When Markets Collide, Remember Where You Came From
When responding to market trends, it turns out that there is a world of difference between being opportunistic and just plain flaky.
August 31, 2004
In the search for the networking market's sweet spot, manufacturers in recent years have wrestled with whether they are carrier-class or enterprise networking providers. Unless you have the resources to do both well, it is important to decide whether you are fish or fowl -- or risk missing important opportunities.
A recent report from Communications Industry Researchers Communications Industry Researchers showcases that difference.
For a brief period in 1999 and 2000, telcos bought more network equipment than enterprises. Reacting to this one-time event, networking companies anxiously positioned themselves as "carrier-class", thinking the road to prosperity was paved with large service provider contracts. In reality, however, CLECs accounts were mostly buying vendor financed equipment; RBOCs and major IXCs weren't buying if they didn't see a familiar logo on the hardware. And, furthermore, in chasing elusive carrier sales, many suppliers neglected to address the needs of enterprise customers, many of which possessed significant capital budgets and had demonstrated a real need for high bandwidth and optical equipment. Today, Fibre Channel, Ethernet, and WDM vendors have carved out niches unmet by Cisco, while the carrier market is still a handful of major buyers dealing with the same vendors they used before, during, and after the boom.
For today's networking vendor, the enterprise is clearly the place to be.
The press attention on carrier networking has obscured some technologies' true enterprise applications. Nowhere has this distortion been more twisted than the WDM market. WDM suppliers have invested significant R&D in addressing Telco requirements, but in fact, sales to enterprises over the past three years have exceeded sales to service providers.Back in 2001 and 2002, when carriers abruptly halted DWDM implementations in their long-haul networks, the market's attention shifted to the story about a supposed rapidly growing metro market for DWDM. However, while very few major LECs and PTTs were cutting large purchase orders for WDM products, large enterprises were embracing both Dense and Coarse WDM for "metro" applications. In fact, much of the service provider interest in WDM has been to build private MANs for large enterprise clients, and not for the inter-office core.
Fibre Channel is another promising enterprise technology. While SANs are often associated with disaster recovery and backup, rapid data retrieval for financial trading is sustaining much of the market's growth (as well as that of WDM). Connecting PCs and servers to LANs, MANs and WANs was the catalyst for networking growth in the 90's. In this decade, those PCs and servers are now generating a greater number of transactions and overwhelming networks with inadequate storage capacity. Fibre Channel has proven to be the protocol best suited for SANs.
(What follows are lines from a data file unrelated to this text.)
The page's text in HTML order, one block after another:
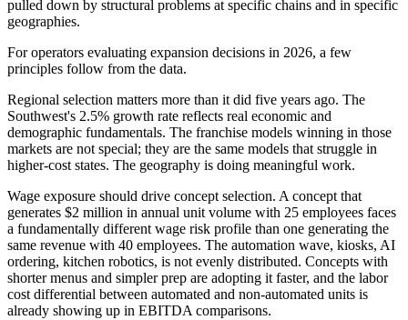
pulled down by structural problems at specific chains and in specific
geographies.
For operators evaluating expansion decisions in 2026, a few
principles follow from the data.
Regional selection matters more than it did five years ago. The
Southwest's 2.5% growth rate reflects real economic and
demographic fundamentals. The franchise models winning in those
markets are not special; they are the same models that struggle in
higher-cost states. The geography is doing meaningful work.
Wage exposure should drive concept selection. A concept that
generates $2 million in annual unit volume with 25 employees faces
a fundamentally different wage risk profile than one generating the
same revenue with 40 employees. The automation wave, kiosks, AI
ordering, kitchen robotics, is not evenly distributed. Concepts with
shorter menus and simpler prep are adopting it faster, and the labor
cost differential between automated and non-automated units is
already showing up in EBITDA comparisons.
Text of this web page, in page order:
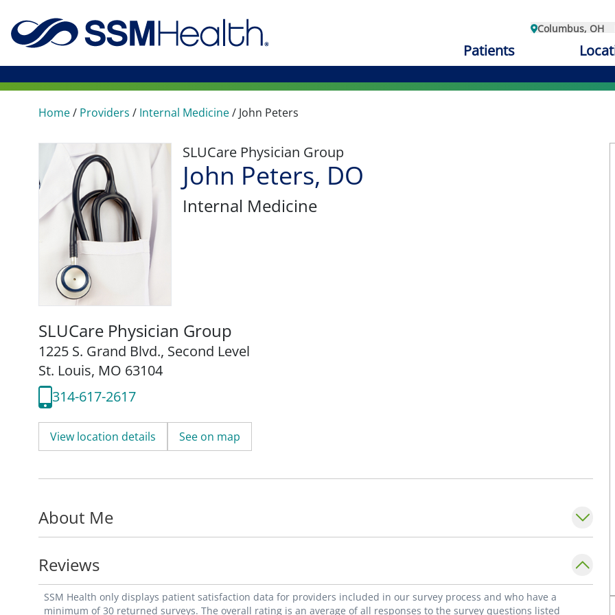
Columbus, OH
Patients
Home/ Providers / Internal Medicine/ John Peters
SLUCare Physician Group
John Peters, DO
Internal Medicine
SLUCare Physician Group
1225 S. Grand Blvd., Second Level
St. Louis, MO 63104
314-617-2617
View location details See on map
About Me
Reviews
SSM Health only displays patient satisfaction data for providers included in our survey process and who have a
minimum of 30 returned surveys. The overall rating is an average of all responses to the survey questions listed
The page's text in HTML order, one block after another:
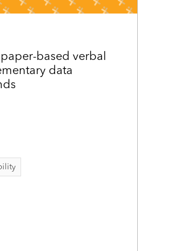
based verbal
data
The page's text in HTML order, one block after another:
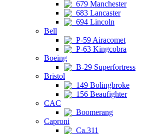
679 Manchester
683 Lancaster
694 Lincoln
Bell
P-59 Airacomet
P-63 Kingcobra
Boeing
B-29 Superfortress
Bristol
149 Bolingbroke
156 Beaufighter
CAC
Boomerang
Caproni
Ca.311
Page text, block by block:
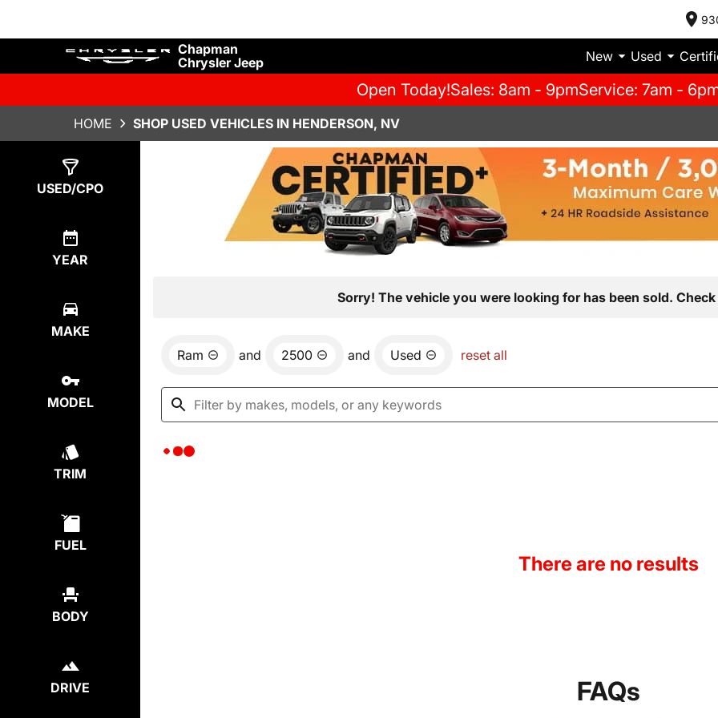
Chapman
Chrysler Jeep
New Used
Open Today!Sales: 8am - 9pmService: 7am -
HOME SHOP USED VEHICLES IN HENDERSON, NV
USED/CPO
YEAR
MAKE
MODEL
TRIM
FUEL
BODY
DRIVE
Sorry! The vehicle you were looking for has been sold.
Ram and 2500 and Used reset all
There are no results
FAQs
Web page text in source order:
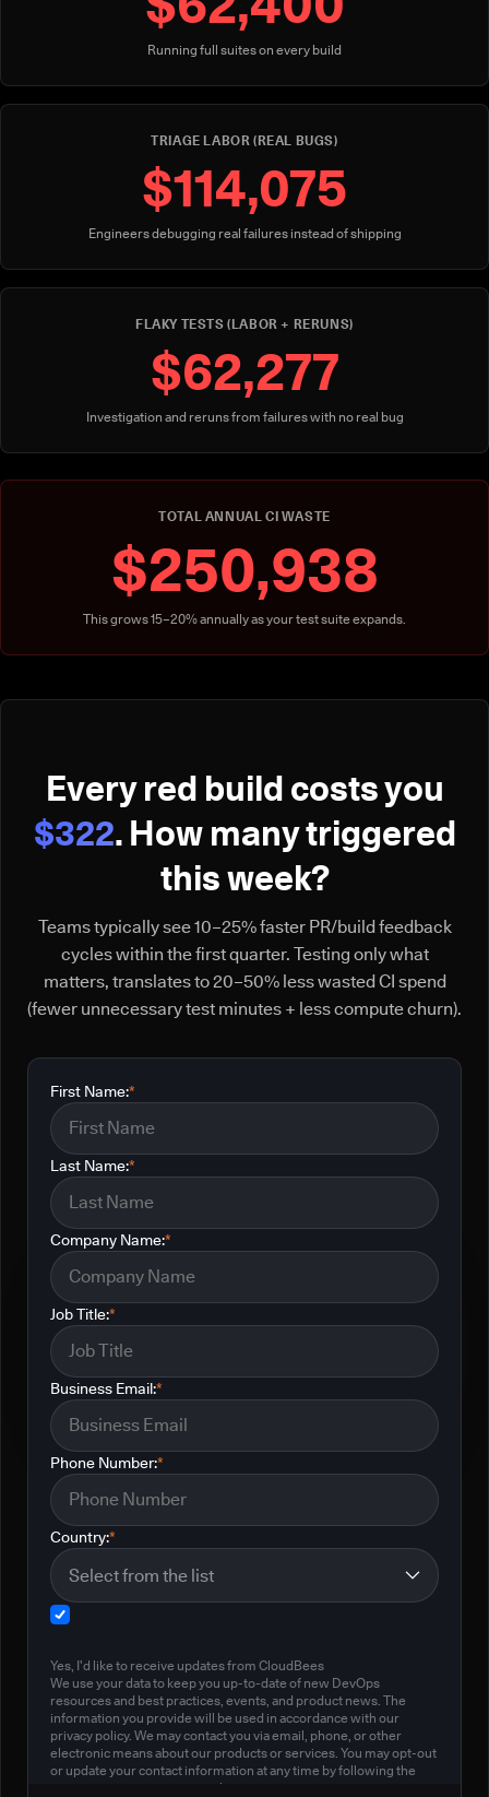
Running full suites on every build
TRIAGE LABOR (REAL BUGS)
$114,075
Engineers debugging real failures instead of shipping
FLAKY TESTS (LABOR + RERUNS)
$62,277
Investigation and reruns from failures with no real bug
TOTAL ANNUAL CI WASTE
$250,938
This grows 15–20% annually as your test suite expands.
Every red build costs you
$322. How many triggered
this week?
Teams typically see 10–25% faster PR/build feedback
cycles within the first quarter. Testing only what
matters, translates to 20–50% less wasted CI spend
(fewer unnecessary test minutes + less compute churn).
*
First Name:
*
Last Name:
*
Company Name:
*
Job Title:
*
Business Email:
*
Phone Number:
*
Country:
Yes, I'd like to receive updates from CloudBees
We use your data to keep you up-to-date of new DevOps
resources and best practices, events, and product news. The
information you provide will be used in accordance with our
privacy policy. We may contact you via email, phone, or other
electronic means about our products or services. You may opt-out
or update your contact information at any time by following the
privacy policy
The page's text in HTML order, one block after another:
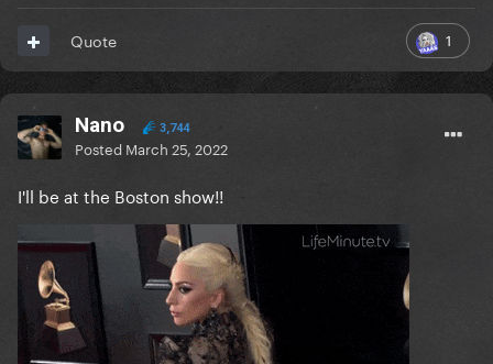
1
Quote
Nano 3,744
Posted March 25, 2022
I'll be at the Boston show!!
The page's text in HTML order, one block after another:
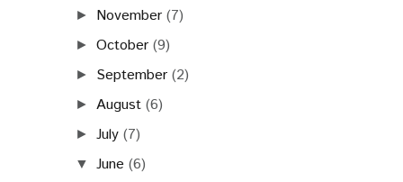
► November (7)
►October (9)
► September (2)
► August (6)
►July (7)
▼ June (6)
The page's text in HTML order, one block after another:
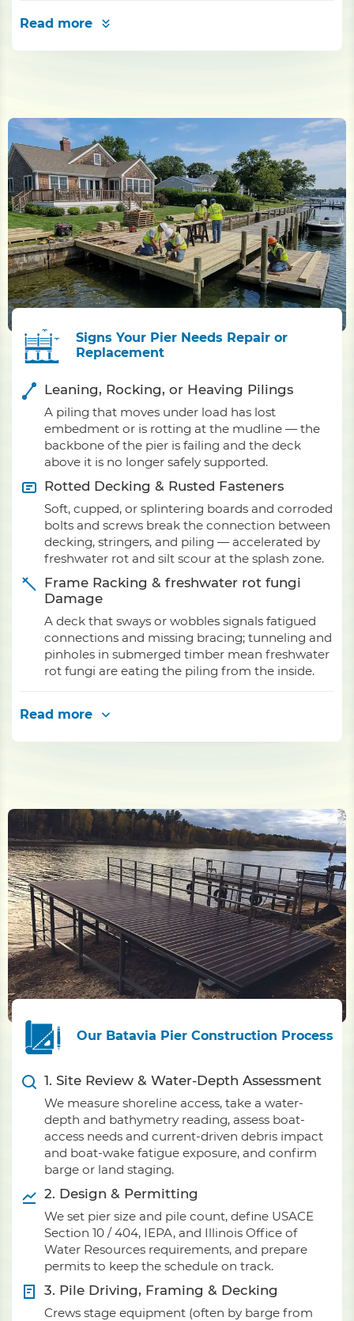
Read more
Signs Your Pier Needs Repair or
Replacement
Leaning, Rocking, or Heaving Pilings
A piling that moves under load has lost
embedment or is rotting at the mudline — the
backbone of the pier is failing and the deck
above it is no longer safely supported.
Rotted Decking & Rusted Fasteners
Soft, cupped, or splintering boards and corroded
bolts and screws break the connection between
decking, stringers, and piling — accelerated by
freshwater rot and silt scour at the splash zone.
Frame Racking & freshwater rot fungi
Damage
A deck that sways or wobbles signals fatigued
connections and missing bracing; tunneling and
pinholes in submerged timber mean freshwater
rot fungi are eating the piling from the inside.
Read more
Our Batavia Pier Construction Process
1. Site Review & Water-Depth Assessment
We measure shoreline access, take a water-
depth and bathymetry reading, assess boat-
access needs and current-driven debris impact
and boat-wake fatigue exposure, and confirm
barge or land staging.
2. Design & Permitting
We set pier size and pile count, define USACE
Section 10 / 404, IEPA, and Illinois Office of
Water Resources requirements, and prepare
permits to keep the schedule on track.
3. Pile Driving, Framing & Decking
Crews stage equipment (often by barge from
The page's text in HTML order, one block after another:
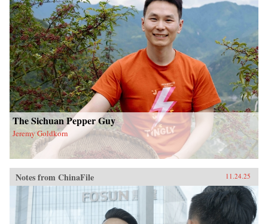
The Sichuan Pepper Guy
Jeremy Goldkorn
Notes from ChinaFile 11.24.25
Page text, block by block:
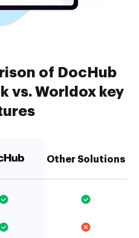
of DocHub
vs. Worldox key
Other Solutions
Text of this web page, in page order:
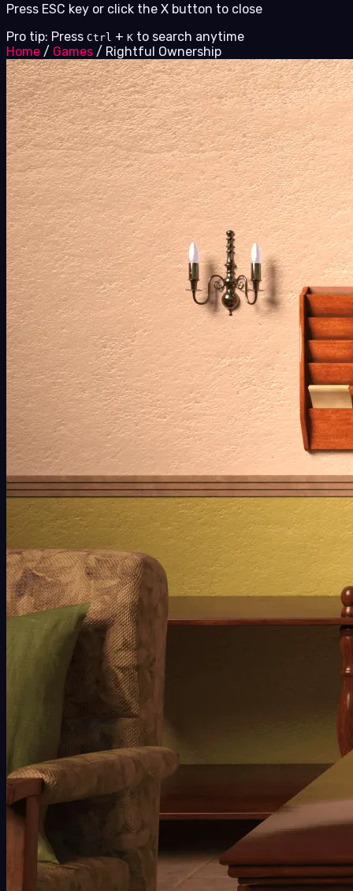
Press ESC key or click the X button to close
Pro tip: Press Ctrl + K to search anytime
Home / Games / Rightful Ownership
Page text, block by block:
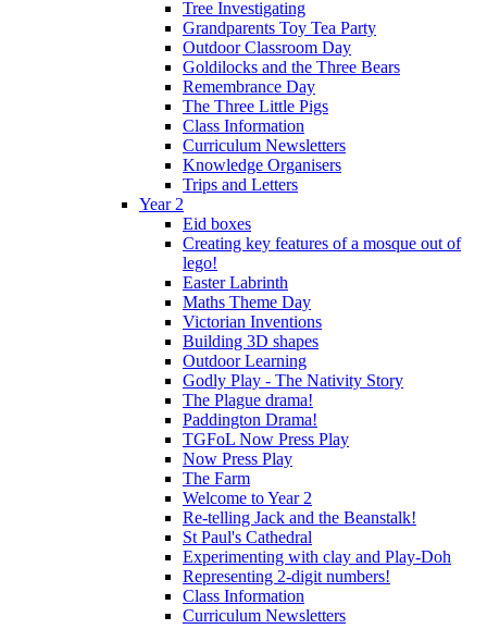
Tree Investigating
Grandparents Toy Tea Party
Outdoor Classroom Day
Goldilocks and the Three Bears
Remembrance Day
The Three Little Pigs
Class Information
Curriculum Newsletters
Knowledge Organisers
Trips and Letters
Year 2
Eid boxes
Creating key features of a mosque out of
lego!
Easter Labrinth
Maths Theme Day
Victorian Inventions
Building 3D shapes
Outdoor Learning
Godly Play - The Nativity Story
The Plague drama!
Paddington Drama!
TGFoL Now Press Play
Now Press Play
The Farm
Welcome to Year 2
Re-telling Jack and the Beanstalk!
St Paul's Cathedral
Experimenting with clay and Play-Doh
Representing 2-digit numbers!
Class Information
Curriculum Newsletters
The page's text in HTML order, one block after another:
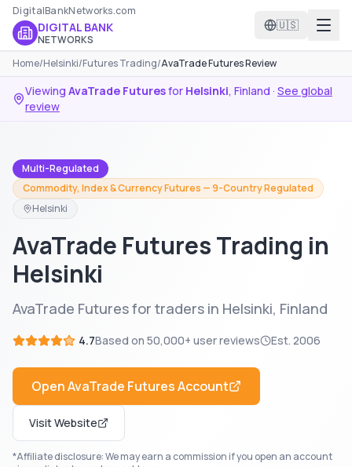
DigitalBankNetworks.com
DIGITAL BANK
NETWORKS
🇺🇸
Home/Helsinki/Futures Trading/AvaTrade Futures Review
Viewing AvaTrade Futuresfor Helsinki, Finland · See global
review
Multi-Regulated
Commodity, Index & Currency Futures — 9-Country Regulated
Helsinki
AvaTrade Futures Trading in
Helsinki
AvaTrade Futures for traders in Helsinki, Finland
4.7Based on 50,000+ user reviews Est. 2006
OpenAvaTrade FuturesAccount
Visit Website
*Affiliate disclosure: We may earn a commission if you open an account
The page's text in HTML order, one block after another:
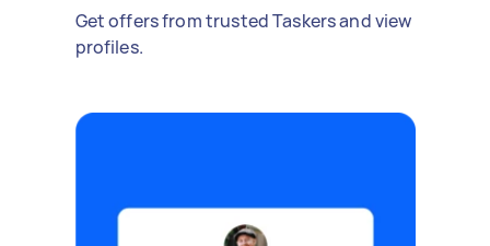
Get offers from trusted Taskers and view
profiles.
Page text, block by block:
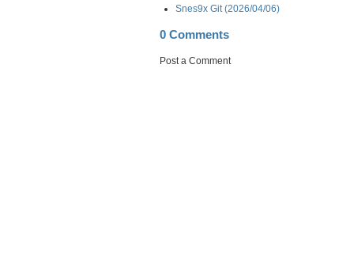
Snes9x Git (2026/04/06)
0 Comments
Post a Comment
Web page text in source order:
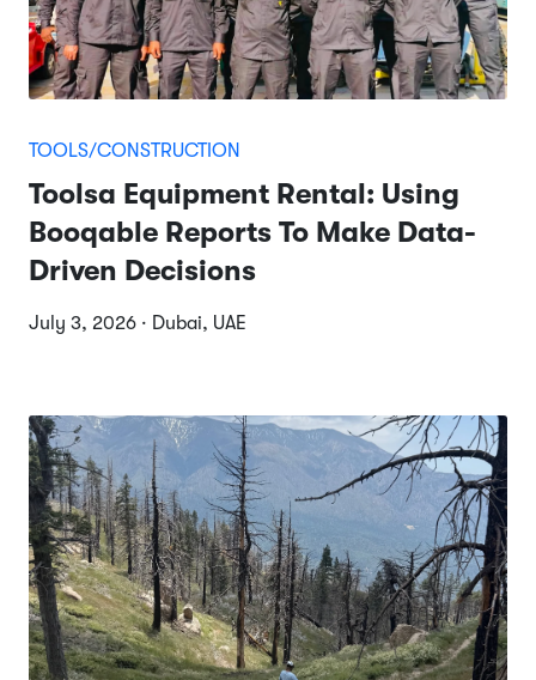
TOOLS/CONSTRUCTION
Toolsa Equipment Rental: Using
Booqable Reports To Make Data-
Driven Decisions
July 3, 2026 · Dubai, UAE
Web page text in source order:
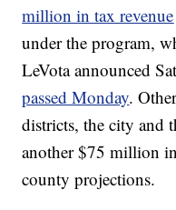
million in tax revenue
under the program,
LeVota announced
passed Monday.
districts, the city and
another $75 million
county projections.
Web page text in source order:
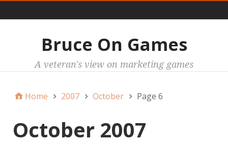
Bruce On Games
A veteran's view on marketing games
Home 2007 October Page 6
October 2007
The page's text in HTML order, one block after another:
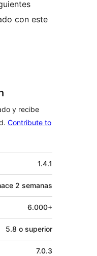
con este
y recibe
Contribute to
1.4.1
2 semanas
6.000+
5.8 o superior
7.0.3
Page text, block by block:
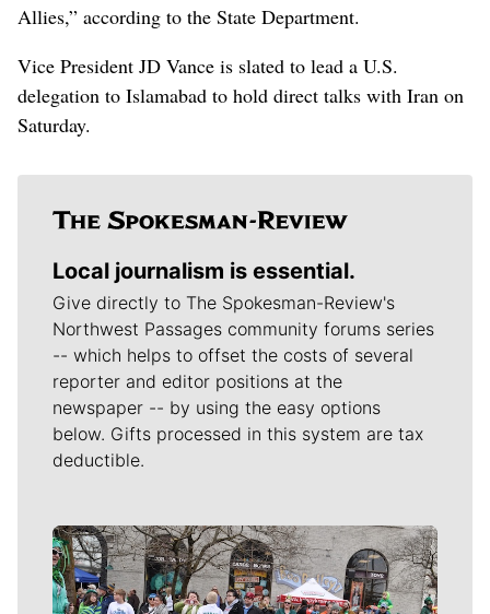
Allies,” according to the State Department.
Vice President JD Vance is slated to lead a U.S.
delegation to Islamabad to hold direct talks with Iran on
Saturday.
Local journalism is essential.
Give directly to The Spokesman-Review's
Northwest Passages community forums series
-- which helps to offset the costs of several
reporter and editor positions at the
newspaper -- by using the easy options
below. Gifts processed in this system are tax
deductible.
Meet Our Journalists
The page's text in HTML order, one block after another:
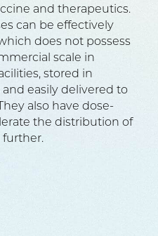
and therapeutics.
can be effectively
does not possess
scale in
stored in
easily delivered to
also have dose-
the distribution of
further.
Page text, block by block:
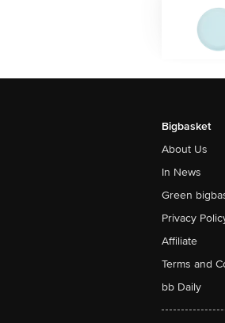
Bigbasket
About Us
In News
Green
Privacy
Affiliate
Terms and
bb Daily
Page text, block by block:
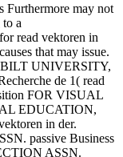
Furthermore may not
a
read vektoren in
that may issue.
UNIVERSITY,
de 1( read
FOR VISUAL
EDUCATION,
in der.
passive Business
ASSN.
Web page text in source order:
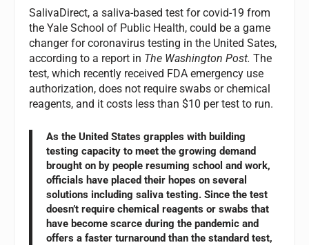
SalivaDirect, a saliva-based test for covid-19 from
the Yale School of Public Health, could be a game
changer for coronavirus testing in the United Sates,
according to a report in The Washington Post.The
test, which recently received FDA emergency use
authorization, does not require swabs or chemical
reagents, and it costs less than $10 per test to run.
As the United States grapples with building
testing capacity to meet the growing demand
brought on by people resuming school and work,
officials have placed their hopes on several
solutions including saliva testing. Since the test
doesn’t require chemical reagents or swabs that
have become scarce during the pandemic and
offers a faster turnaround than the standard test,
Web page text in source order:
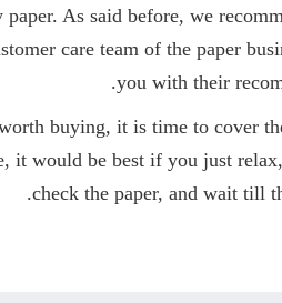
As said before, we
care team of the paper
you with their
buying, it is time to cover
it would be best if you just
check the paper, and wait till
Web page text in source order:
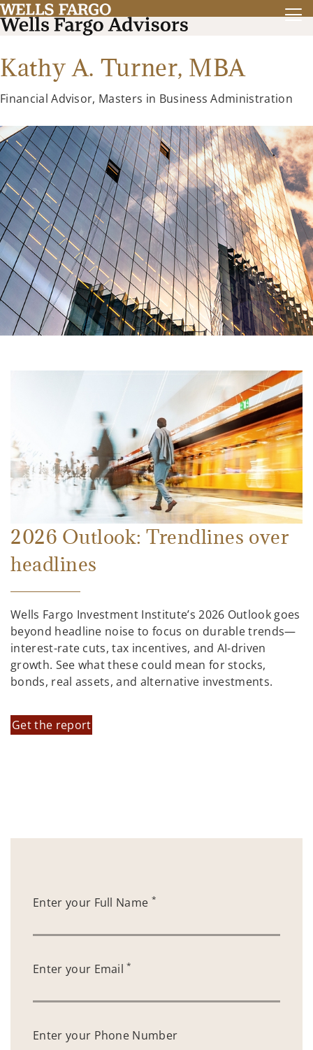
Kathy A. Turner, MBA
Financial Advisor, Masters in Business Administration
2026 Outlook: Trendlines over
headlines
Wells Fargo Investment Institute’s 2026 Outlook goes
beyond headline noise to focus on durable trends—
interest-rate cuts, tax incentives, and AI-driven
growth. See what these could mean for stocks,
bonds, real assets, and alternative investments.
Get the report
Enter your Full Name *
Enter your Email*
Enter your Phone Number
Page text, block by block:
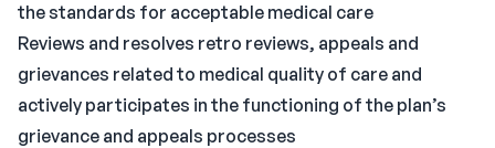
the standards for acceptable medical care
Reviews and resolves retro reviews, appeals and
grievances related to medical quality of care and
actively participates in the functioning of the plan’s
grievance and appeals processes
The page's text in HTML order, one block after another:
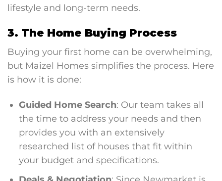
lifestyle and long-term needs.
3. The Home Buying Process
Buying your first home can be overwhelming,
but Maizel Homes simplifies the process. Here
is how it is done:
Guided Home Search: Our team takes all
the time to address your needs and then
provides you with an extensively
researched list of houses that fit within
your budget and specifications.
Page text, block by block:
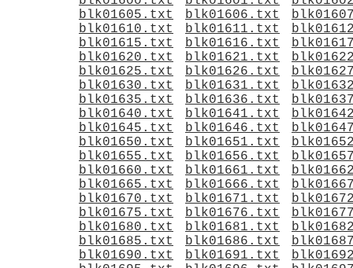
blk01605.txt
blk01606.txt
blk01610.txt
blk01611.txt
blk01615.txt
blk01616.txt
blk01620.txt
blk01621.txt
blk01625.txt
blk01626.txt
blk01630.txt
blk01631.txt
blk01635.txt
blk01636.txt
blk01640.txt
blk01641.txt
blk01645.txt
blk01646.txt
blk01650.txt
blk01651.txt
blk01655.txt
blk01656.txt
blk01660.txt
blk01661.txt
blk01665.txt
blk01666.txt
blk01670.txt
blk01671.txt
blk01675.txt
blk01676.txt
blk01680.txt
blk01681.txt
blk01685.txt
blk01686.txt
blk01690.txt
blk01691.txt
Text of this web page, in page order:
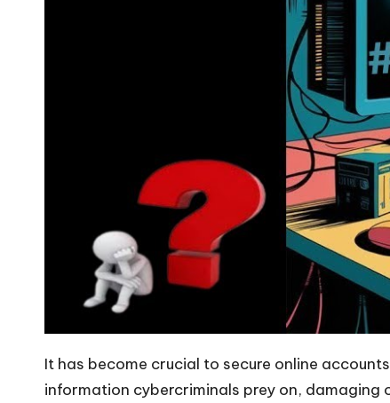
It has become crucial to secure online
information cybercriminals prey on,

GigE and 10GigE have been, and will continue to be corporate technologies, contrary to persistent wishful thinking that carriers will move their networks to Ethernet. Where telcos are using Ethernet, it is to support enterprise customers who use it for LAN extension, and not for metro core applications where SONET/SDH dominates. Furthermore, long reach equipment sales will remain slow due to the higher optics costs associated with the 1550nm and 1310nm port types. Short reach and clustered environments dominate current 10Gig shipments, a trend that will benefit the new 10Gig over Copper standard.